Investigators were informed that many women in the town were gang-raped as their neighbors were made to watch. Others were killed for not submitting.

Following the assault on Golo, members of the RSF went on to rape “scores” of women and girls in the village, as well as in neighboring Bardani. According to the report, “the naked bodies of many dead women were later discovered in the streets; other women were burned alive.”

The Sudanese government denies that its forces have committed any violations in Darfur, and insists that the rebellion in the region must be put down. Loeb said in all the incidents documented by HRW, “rebels were never present, or rebels had left weeks or days or on the day of the attack.”

HRW investigators also spoke with five defectors from government forces, including the RSF, and found that all but one of them “asserted that commanding officers ordered their units to carry out atrocities against civilians.”

“The commander told us that these are rebels or rebel supporters and the women are their harem,” said one defector. “You go there and you rape them and kill them.”

Two defectors claimed to have directly heard orders given by Sudan’s vice president, Hassabo Mohammed Abdel Raham. A former border guard said that he witnessed Rahman “order a large number of regular soldiers, Border Guards, and RSF personnel at a military base north of Kutum in Guba, to kill everyone living in the rebel areas east of Jebel Marra mountain.”

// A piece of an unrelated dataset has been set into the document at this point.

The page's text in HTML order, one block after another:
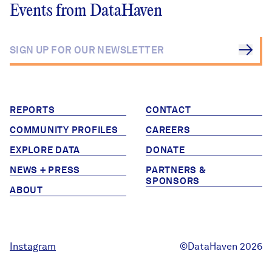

The United Nations-African Union Mission in Darfur (UNAMID), a peacekeeping force established in 2007, has struggled to prevent atrocities committed against civilians, and has in the past been accused of willfully covering up incidents, including attacks on its own personnel.

Last year, Human Rights Watch documented the mass rape of more than 200 women and girls in the town of Tabit. UNAMID came under fire for its handling of the case; in initial interviews with VICE News, the mission described the relationship between local troops and civilians in the area as cordial, a wording that was quickly disproved by testimony from other UN officials and the subsequent report, which Loeb also contributed to.

“In brief, UNAMID failed,” said Loeb. “This is still ongoing 12 years after the conflict started, and it is ongoing in the shadow of one of the largest peacekeeping missions in the world.”

UNAMID officials concede that the mission should be doing a better job, but insist that its peacekeepers are hamstrung by Sudanese authorities who restrict their movement. Despite no clause in their agreement with Khartoum that would require UNAMID to notify them of their operations, the mission almost always does so.

Bashir, having briefly flirted with attending the United Nations General Assemblyin New York this month, is a pariah in much of the world and is scorned by Western leaders. But in recent years, even as fighting continues in Darfur and in other restive regions, the president has slowly but noticeably ushered himself into the good graces of certain prominent nations, including Saudi Arabia.

In March, Khartoum announced it would join the Saudi-led coalition aimed at driving Houthi rebels from Yemen. As many as 6,000 Sudanese soldiers could be en route to Yemen this week to partake in ground operations, though VICE News could not confirm reports suggesting this. The United States, which has long been an ardent critic of Bashir, provides logistical and targeting assistance to the coalition.